なるほど、エドの本当の両親の金を使ったわけだ。死喰い人だったらしいから、使う気になれなかったというわけだ。
「エド……。ありがとな」
私はエドを抱き締めた。
「……うん、解決したし撤収しましょうか」
ハーマイオニーの言葉にうんうんと頷きながら他の連中が撤収していく。
その中で、ドラコだけが残っていた。
「……うん。分かってる。エドがエレインにぞっこんで、彼女が欲しがっていたものをプレゼントした気持ちも理解してる。

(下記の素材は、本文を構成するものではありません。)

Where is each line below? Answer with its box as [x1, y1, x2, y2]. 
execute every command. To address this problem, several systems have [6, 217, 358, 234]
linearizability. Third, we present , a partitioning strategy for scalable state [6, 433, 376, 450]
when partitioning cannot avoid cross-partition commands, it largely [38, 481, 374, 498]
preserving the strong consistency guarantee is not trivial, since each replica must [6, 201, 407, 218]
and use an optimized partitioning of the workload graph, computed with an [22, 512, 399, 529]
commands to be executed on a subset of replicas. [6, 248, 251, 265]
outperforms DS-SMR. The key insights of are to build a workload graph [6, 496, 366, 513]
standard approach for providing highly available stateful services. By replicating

けどね?」
ドラコは私が抱きしめているエドの頭にアイアンクローをかました。
「だからって、敵であるレイブンクローにファイア・ボルトは無いだろ!」
「ご、ごめんよ、ドラコ……」
「まあまあ、怒るなよドラコ! エドはスリザリン生である前に、私の旦那なんだからよ!」
「……旦那って、君達ね」
ドラコは深々とため息を零した。
「……まあいい。クィディッチは箒の性能だけじゃないって事を僕が直々に教えてあげるよ」
「ヘッ! 捻り潰してやるぜ! ファイア・ボルトでな!」
「クソッ……。それはそれとして……、今度少し乗せてもらえないかい?」
目を逸らしながら言うドラコに私は思わず吹き出してしまった。
「別にいいけど、意外だな。ドラコの口からそんな言葉が飛び出してくるなんて」
「だって、ファイア・ボルトだぞ!? みんなの憧れの箒だ! 僕だって乗ってみたいよ!」
逆ギレしながら叫ぶドラコ。遠巻きに見ている連中もうんうんと頷いている。
「……まあ、私も気持ちは分かる」
「だろう!?」
こんなに暑苦しいドラコは初めてだ。エドもポカンとした表情を浮かべている。
「まあ、今度な! とりあえず、今日は早速セドリックをボコボコにしてくるぜ!」
「……ファイア・ボルトを使って負けるなよ?」
そう言うドラコの目は据わっていた。
「お、おう」
ファイア・ボルト。低血圧なドラコでさえ熱血に早変わりする魔法の箒。
改めて見ても、実に素晴らしい。
「エド」
「な、なに?」
「ありがとな!」
私はエドにキスをした。周りがキャーキャー言うが、どうでもいい。
今はとにかく、茹でダコになったエドを見たい気分だった。
「ドラコ! エドの事は頼むぞ! 今度、こいつに乗せてやっからよ!」
「……約束だぞ!」
「お、おう!」
私は新たな相棒のファイア・ボルトを片手に競技場へ向かった。